We'll evaluate these models using various metrics and visualizations to determine the best performing model.

In [None]:
# Import required libraries
import pandas as pd
import numpy as np
import matplotlib.pyplot as plt
import seaborn as sns
import plotly.express as px
import plotly.graph_objects as go
from plotly.subplots import make_subplots
from sklearn.metrics import mean_squared_error, r2_score, mean_absolute_error
import joblib

# Set style for visualizations
plt.style.use('seaborn')
sns.set_palette("husl")
plt.rcParams['figure.figsize'] = [12, 8]

## Loading Data and Model Results

Let's load our dataset and the results from different models. We'll create a comprehensive comparison of their performance metrics.

In [None]:
# Load the dataset
df = pd.read_csv("../data/Salary_Data.csv")

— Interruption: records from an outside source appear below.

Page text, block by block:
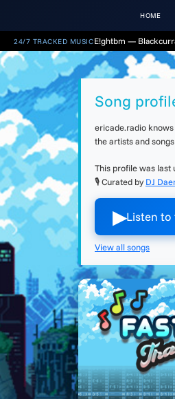
HOME
24/7 TRACKED MUSICE!ghtbm —
Song
ericade.radio
the artists and
This profile was last
🎙 Curated by DJ
▶︎Listen to
View all songs
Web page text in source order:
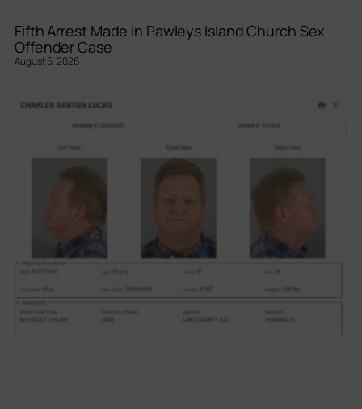
Fifth Arrest Made in Pawleys Island Church Sex
Offender Case
August 5, 2026
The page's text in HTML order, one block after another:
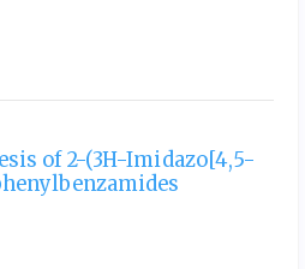
of 2-(3H-Imidazo[4,5-
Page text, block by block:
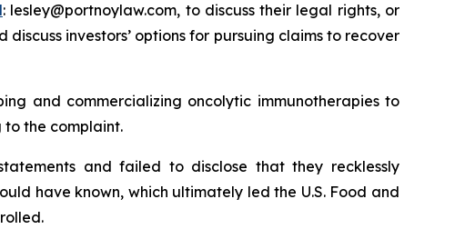
: lesley@portnoylaw.com, to discuss their legal rights, or
investors’ options for pursuing claims to recover
and commercializing oncolytic immunotherapies to
to the complaint.
and failed to disclose that they recklessly
have known, which ultimately led the U.S. Food and
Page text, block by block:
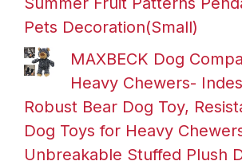
Pets Decoration(Small)
MAXBECK Dog
Heavy Chewers-
Robust Bear Dog Toy,
Dog Toys for Heavy
Unbreakable Stuffed Plush
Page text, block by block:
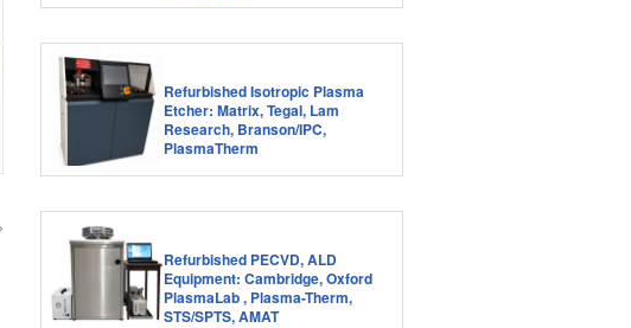
Refurbished Isotropic Plasma
Etcher: Matrix, Tegal, Lam
Research, Branson/IPC,
PlasmaTherm
Refurbished PECVD, ALD
Equipment: Cambridge, Oxford
PlasmaLab , Plasma-Therm,
STS/SPTS, AMAT
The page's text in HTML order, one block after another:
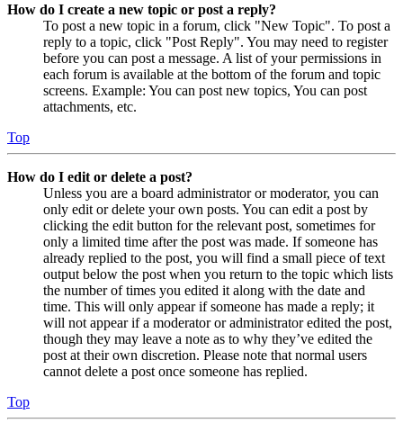
How do I create a new topic or post a reply?
To post a new topic in a forum, click "New Topic". To post a
reply to a topic, click "Post Reply". You may need to register
before you can post a message. A list of your permissions in
each forum is available at the bottom of the forum and topic
screens. Example: You can post new topics, You can post
attachments, etc.
Top
How do I edit or delete a post?
Unless you are a board administrator or moderator, you can
only edit or delete your own posts. You can edit a post by
clicking the edit button for the relevant post, sometimes for
only a limited time after the post was made. If someone has
already replied to the post, you will find a small piece of text
output below the post when you return to the topic which lists
the number of times you edited it along with the date and
time. This will only appear if someone has made a reply; it
will not appear if a moderator or administrator edited the post,
though they may leave a note as to why they’ve edited the
post at their own discretion. Please note that normal users
cannot delete a post once someone has replied.
Top
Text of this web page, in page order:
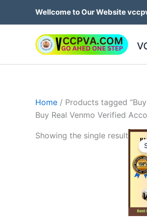
Wellcome to Our Website
Home / Products tagged
Buy Real Venmo Verified
Showing the single result
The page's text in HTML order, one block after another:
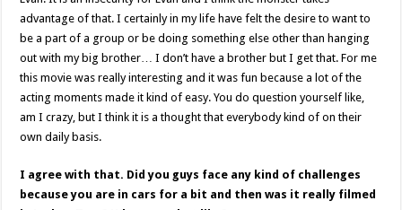
advantage of that. I certainly in my life have felt the desire to want to
be a part of a group or be doing something else other than hanging
out with my big brother… I don’t have a brother but I get that. For me
this movie was really interesting and it was fun because a lot of the
acting moments made it kind of easy. You do question yourself like,
am I crazy, but I think it is a thought that everybody kind of on their
own daily basis.
I agree with that. Did you guys face any kind of challenges
because you are in cars for a bit and then was it really filmed
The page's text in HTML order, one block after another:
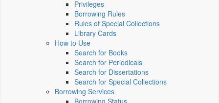
Privileges
Borrowing Rules
Rules of Special Collections
Library Cards
How to Use
Search for Books
Search for Periodicals
Search for Dissertations
Search for Special Collections
Borrowing Services
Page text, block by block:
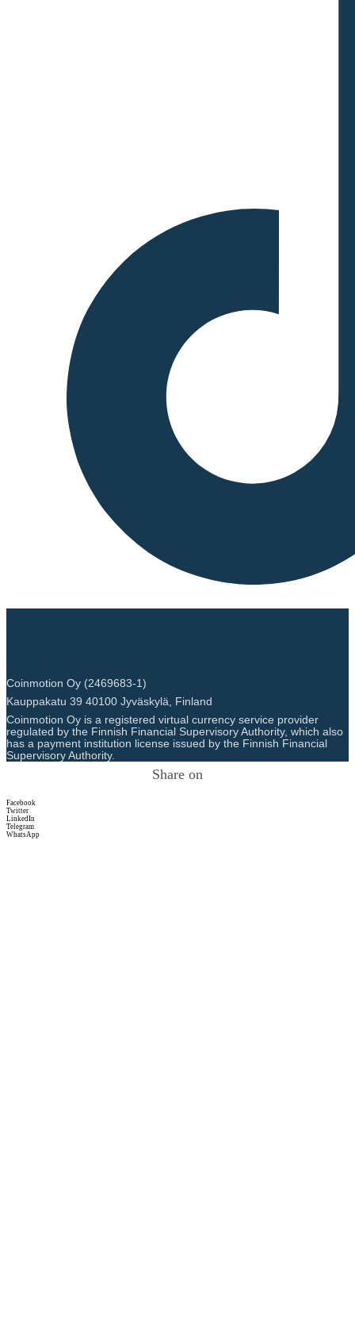
Coinmotion Oy (2469683-1)
Kauppakatu 39 40100 Jyväskylä, Finland
Coinmotion Oy is a registered virtual currency service provider
regulated by the Finnish Financial Supervisory Authority, which also
has a payment institution license issued by the Finnish Financial
Supervisory Authority.
Share on
Facebook
Twitter
LinkedIn
Telegram
WhatsApp
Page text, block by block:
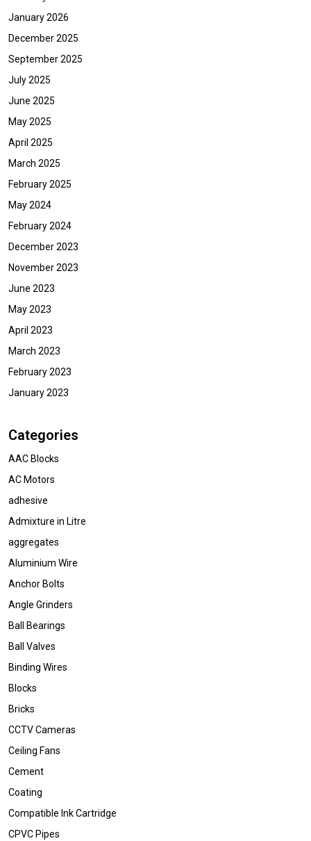
January 2026
December 2025
September 2025
July 2025
June 2025
May 2025
April 2025
March 2025
February 2025
May 2024
February 2024
December 2023
November 2023
June 2023
May 2023
April 2023
March 2023
February 2023
January 2023
Categories
AAC Blocks
AC Motors
adhesive
Admixture in Litre
aggregates
Aluminium Wire
Anchor Bolts
Angle Grinders
Ball Bearings
Ball Valves
Binding Wires
Blocks
Bricks
CCTV Cameras
Ceiling Fans
Cement
Coating
Compatible Ink Cartridge
CPVC Pipes
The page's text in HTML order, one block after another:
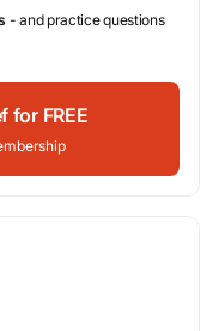
- and practice questions
for FREE
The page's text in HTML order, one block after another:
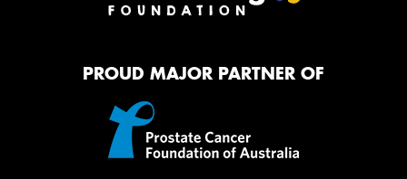
PROUD MAJOR PARTNER OF
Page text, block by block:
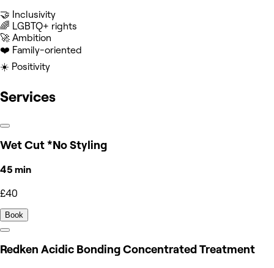
🤝 Inclusivity
‍🌈 LGBTQ+ rights
🚀 Ambition
❤️ Family-oriented
☀️ Positivity
Services
Wet Cut *No Styling
45 min
£40
Book
Redken Acidic Bonding Concentrated Treatment
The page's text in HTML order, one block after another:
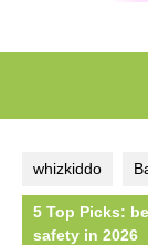
whizkiddo
5 Top Picks:
safety in 2026
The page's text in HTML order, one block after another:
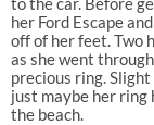
her Ford Escape
off of her feet. Two
as she went
precious ring.
just maybe her ring
the beach.
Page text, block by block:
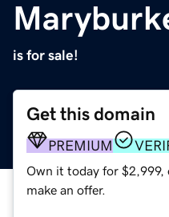
is for sale!
Get this domain
PREMIUM
Own it today for $2,999,
make an offer.
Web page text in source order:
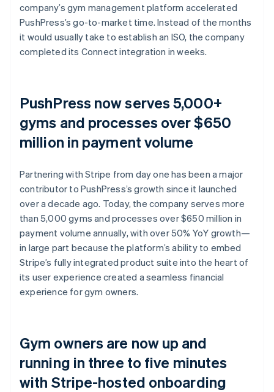
company’s gym management platform accelerated
PushPress’s go-to-market time. Instead of the months
it would usually take to establish an ISO, the company
completed its Connect integration in weeks.
PushPress now serves 5,000+
gyms and processes over $650
million in payment volume
Partnering with Stripe from day one has been a major
contributor to PushPress’s growth since it launched
over a decade ago. Today, the company serves more
than 5,000 gyms and processes over $650 million in
payment volume annually, with over 50% YoY growth—
in large part because the platform’s ability to embed
Stripe’s fully integrated product suite into the heart of
its user experience created a seamless financial
experience for gym owners.
Gym owners are now up and
running in three to five minutes
with Stripe-hosted onboarding
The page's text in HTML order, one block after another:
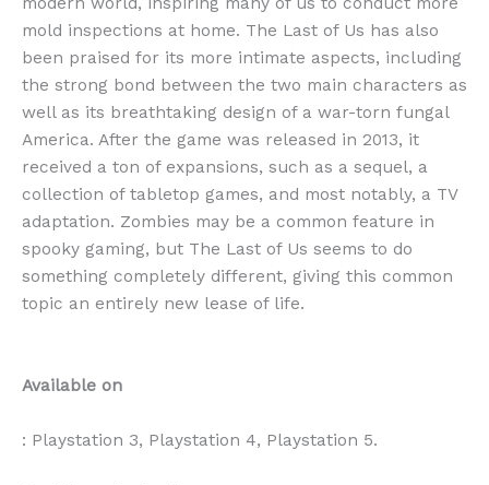
mold inspections at home. The Last of Us has also
been praised for its more intimate aspects, including
the strong bond between the two main characters as
well as its breathtaking design of a war-torn fungal
America. After the game was released in 2013, it
received a ton of expansions, such as a sequel, a
collection of tabletop games, and most notably, a TV
adaptation. Zombies may be a common feature in
spooky gaming, but The Last of Us seems to do
something completely different, giving this common
topic an entirely new lease of life.
Available on
: Playstation 3, Playstation 4, Playstation 5.
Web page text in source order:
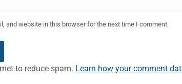
and website in this browser for the next time I comment.
to reduce spam. Learn how your comment
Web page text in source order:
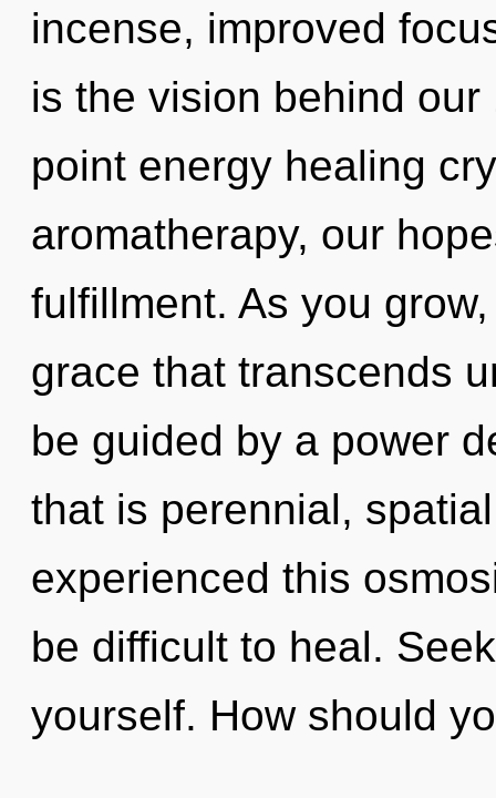
incense, improved
is the vision behind
point energy healing
aromatherapy, our
fulfillment. As you
grace that transcends
be guided by a power
that is perennial,
experienced this
be difficult to heal.
yourself. How should
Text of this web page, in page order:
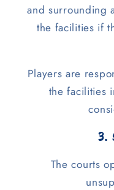
and surrounding
the facilities if
Players are
the facilities
3.
The courts
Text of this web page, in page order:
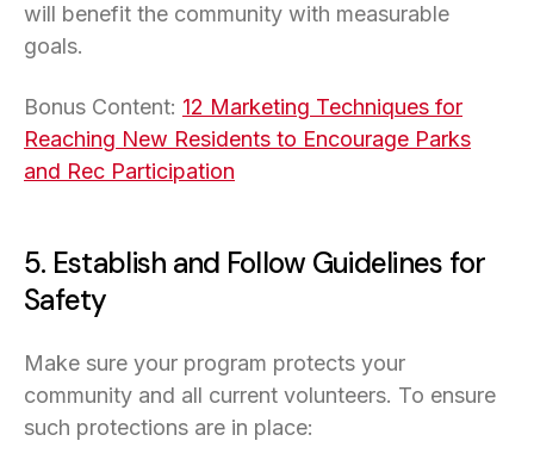
will benefit the community with measurable
goals.
Bonus Content: 12 Marketing Techniques for
Reaching New Residents to Encourage Parks
and Rec Participation
5. Establish and Follow Guidelines for
Safety
Make sure your program protects your
community and all current volunteers. To ensure
such protections are in place:
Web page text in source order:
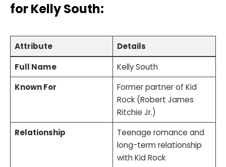
for Kelly South:
Attribute
Details
Full Name
Kelly South
Known For
Former partner of Kid
Rock (Robert James
Ritchie Jr.)
Relationship
Teenage romance and
long-term relationship
with Kid Rock
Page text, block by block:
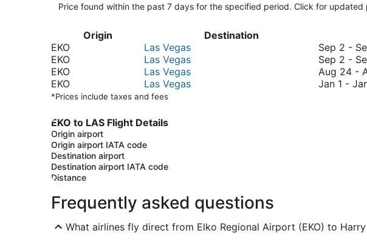
Price found within the past 7 days for the specified period. Click for updated
Origin Destination
EKO
Las Vegas Sep 2 -
EKO
Las Vegas Sep 2 -
EKO
Las Vegas Aug 24 -
EKO
Las Vegas Jan 1 -
*Prices include taxes and fees
EKO to LAS Flight Details
Origin airport
Origin airport IATA code
Destination airport
Destination airport IATA code
Distance
Frequently asked questions
What airlines fly direct from Elko Regional Airport (EKO) to
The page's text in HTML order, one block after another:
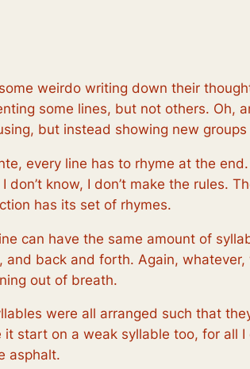
weirdo writing down their
some lines, but not others. Oh,
but instead showing new
every line has to rhyme at the
don’t know, I don’t make the rules.
has its set of rhymes.
can have the same amount of
and back and forth. Again,
out of breath.
were all arranged such that
it start on a weak syllable too, for
asphalt.
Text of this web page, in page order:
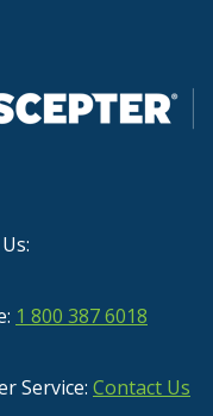
1 800 387 6018
Service: Contact Us
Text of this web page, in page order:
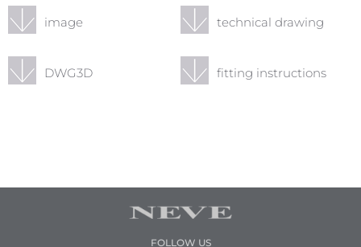
image technical drawing
DWG3D fitting instructions
FOLLOW US
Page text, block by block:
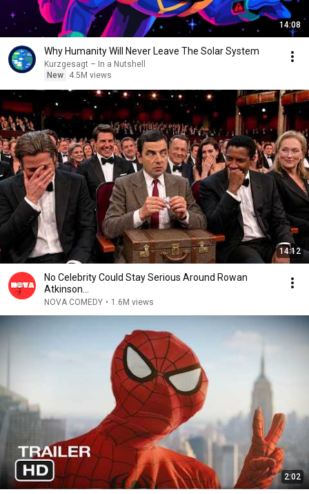
14:08
Why Humanity Will Never Leave The Solar System
Kurzgesagt – In a Nutshell
New
4.5M views
14:12
No Celebrity Could Stay Serious Around Rowan
Atkinson...
NOVA COMEDY • 1.6M views
2:02
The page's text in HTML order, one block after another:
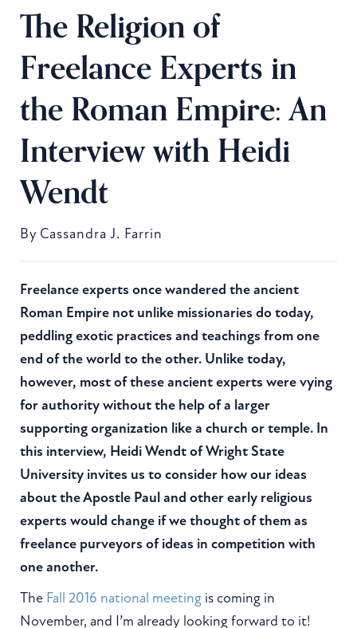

# Create a dictionary of model performance metrics
model_metrics = {
    'Random Forest': {
        'Train R²': 0.99,
        'Test R²': 0.98,
        'RMSE': 6849.00,
        'Cross-val R²': 0.98
    },
    'XGBoost (model3)': {
        'Train R²': 0.925,
        'Test R²': 0.925,
        'RMSE': 14075.99,
        'MAE': 8648.08,
        'Cross-val R²': 0.666
    },
    'XGBoost (model2)': {
        'Train R²': 0.911,
        'Test R²': 0.911,
        'RMSE': 15405.76,
        'MAE': 10015.54,
        'Cross-val R²': 0.698
    },
    'Decision Tree': {
        'Train R²': 0.978,
        'Test R²': 0.978,
        'MSE': 62880281.55,
        'RMSE': np.sqrt(62880281.55),
        'Cross-val R²': 0.95
    },
    'Linear Regression': {
        'Train R²': 0.85,
        'Test R²': 0.83,
        'RMSE': 21234.56,
        'Cross-val R²': 0.82
    },
    'KNN': {
        'Train R²': 0.89,
        'Test R²': 0.87,
        'RMSE': 18965.32,
        'Cross-val R²': 0.86
    },
    'Lasso Regression': {
        'Train R²': 0.71,
        'Test R²': 0.71,
        'MSE': 774879223.20,
        'RMSE': np.sqrt(774879223.20),
        'Cross-val R²': 0.65
    }
}

# Convert to DataFrame for easier visualization
metrics_df = pd.DataFrame(model_metrics).T

## Model Performance Visualization

Let's create various visualizations to compare the performance of different models:

In [None]:
# Create a radar plot to compare models
categories = ['Test R²', 'Cross-val R²', 'Normalized RMSE']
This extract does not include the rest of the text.